The **One Big Table** approach stores all information — customer, product, order — in one single massive table. While it may look simple, it leads to **serious problems** like:

- 🔁 **Redundancy**: The same customer/product info is repeated across multiple rows.  
- ⚠️ **Inconsistency**: If a customer or product info changes, you have to manually update **every** row — or risk inconsistencies.  
- 🐢 **Slow Updates**: Updates require full-table scans and can cause performance bottlenecks.

![One Big Table with Inconsistency](./images/inconsistancey_rd.png)

> In the table above, the same customer “Jane Doe” has inconsistent addresses across rows. Similarly, the product SKU “w31” is suddenly changed to “w40” in one row, which can lead to reporting and transactional issues.

---

### 🧱 Relational Database Model

Instead of putting everything in one table, **relational databases** split the data into **multiple related tables** using **primary keys** and **foreign keys**.

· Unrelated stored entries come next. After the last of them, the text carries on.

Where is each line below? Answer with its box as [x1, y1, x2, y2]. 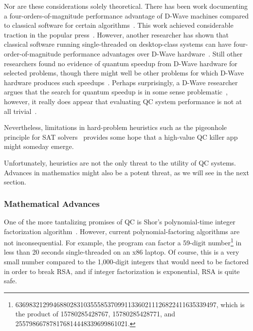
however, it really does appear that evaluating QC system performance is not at [4, 96, 242, 106]
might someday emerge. [4, 141, 74, 151]
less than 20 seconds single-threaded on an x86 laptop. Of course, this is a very [4, 247, 239, 257]
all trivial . [4, 106, 37, 116]
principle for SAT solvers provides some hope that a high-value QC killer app [4, 131, 238, 142]
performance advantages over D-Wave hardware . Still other [63, 48, 243, 58]
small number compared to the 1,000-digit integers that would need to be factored [4, 256, 249, 266]
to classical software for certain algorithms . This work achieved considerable [4, 20, 234, 30]
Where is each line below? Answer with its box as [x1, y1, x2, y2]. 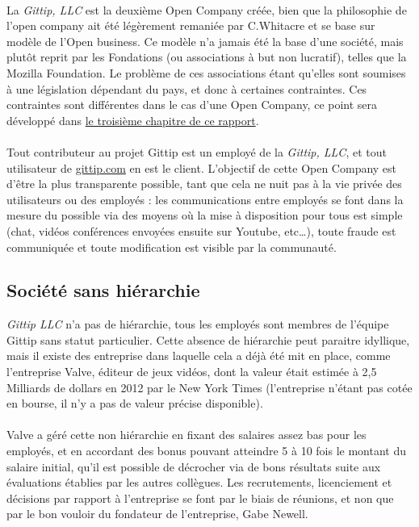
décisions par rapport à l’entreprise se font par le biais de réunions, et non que [6, 489, 394, 506]
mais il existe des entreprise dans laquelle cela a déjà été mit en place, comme [6, 347, 391, 364]
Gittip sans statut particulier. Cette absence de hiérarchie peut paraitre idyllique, [6, 331, 410, 348]
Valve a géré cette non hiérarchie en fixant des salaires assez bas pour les [6, 426, 367, 443]
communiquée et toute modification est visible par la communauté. [6, 238, 337, 255]
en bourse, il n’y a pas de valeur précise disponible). [6, 395, 263, 412]
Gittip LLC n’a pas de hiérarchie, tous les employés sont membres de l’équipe [6, 316, 389, 333]
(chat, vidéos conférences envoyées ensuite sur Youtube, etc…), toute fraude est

This has several advantages:

- ✅ No duplicate data  
- ✅ Easier updates and maintenance  
- ✅ Ensures **data integrity**  
- ✅ Follows a **database schema** (predefined structure)

![Relational Table Schema](./images/rd.png)

---

### 🔐 Primary Keys and Foreign Keys

- **Primary Key**: A column (or set of columns) that uniquely identifies each record in a table.  
- **Foreign Key**: A reference to a primary key in another table, establishing relationships between tables.

This is how a relational schema looks for an e-commerce platform:

- `Customers` table → info about each customer  
- `Products` table → info about each product  
- `Orders` table → each purchase linked by customer & product IDs

![Advantages of Relational Databases](./images/adv_rd.png)

---

### 💻 RDBMS Software

A **Relational Database Management System (RDBMS)** is a software layer that sits on top of the database to help you manage and query it using **SQL (Structured Query Language)**.

Popular RDBMS systems:

- **MySQL**  
- **PostgreSQL**  
- **Oracle Database**  
- **SQL Server**

These tools power many **enterprise applications**, from e-commerce platforms to banking systems.

![RDBMS Software](./images/rdbms.png)

---

### 🧠 When to Use What?

| Feature                    | One Big Table                          | Relational Database                      |
|---------------------------|----------------------------------------|------------------------------------------|
| 🔁 Redundancy             | High                                   | Low                                      |
| ⚠️ Inconsistency Risk     | High                                   | Low                                      |
| ⚙️ Update Performance     | Poor (slow)                            | Optimized                                |
| 🔗 Relationship Handling   | Difficult                              | Natural with foreign keys                |
| 🧪 Use Case               | Simple analytics / ML joins (OLAP)           | Complex transactional systems (OLTP)     |
| 🚀 Query Speed (Simple)   | Fast for flat, large-scale datasets    | May require joins, slightly slower       |
| 💾 Storage Cost           | High due to duplicates                 | Lower, efficient structure               |

---

### ✅ Summary
- **OLTP** Online Transaction Processing 
- **OLAP** Online Analytical Processing

- Use **Relational Databases** when your system needs **data consistency, transactional reliability**, and **normalized structure**.  
- Use **One Big Table** (OBT) if you're optimizing for **query performance** in read-heavy scenarios, especially in data lakes or analytics.

You’ll often **ingest relational data** from OLTP systems, but later denormalize it (into OBT) during transformation for analytics or machine learning pipelines.

> 🧠 As storage becomes cheaper and time becomes more expensive, data engineers often use **One Big Table (OBT)** approaches for analytical workloads.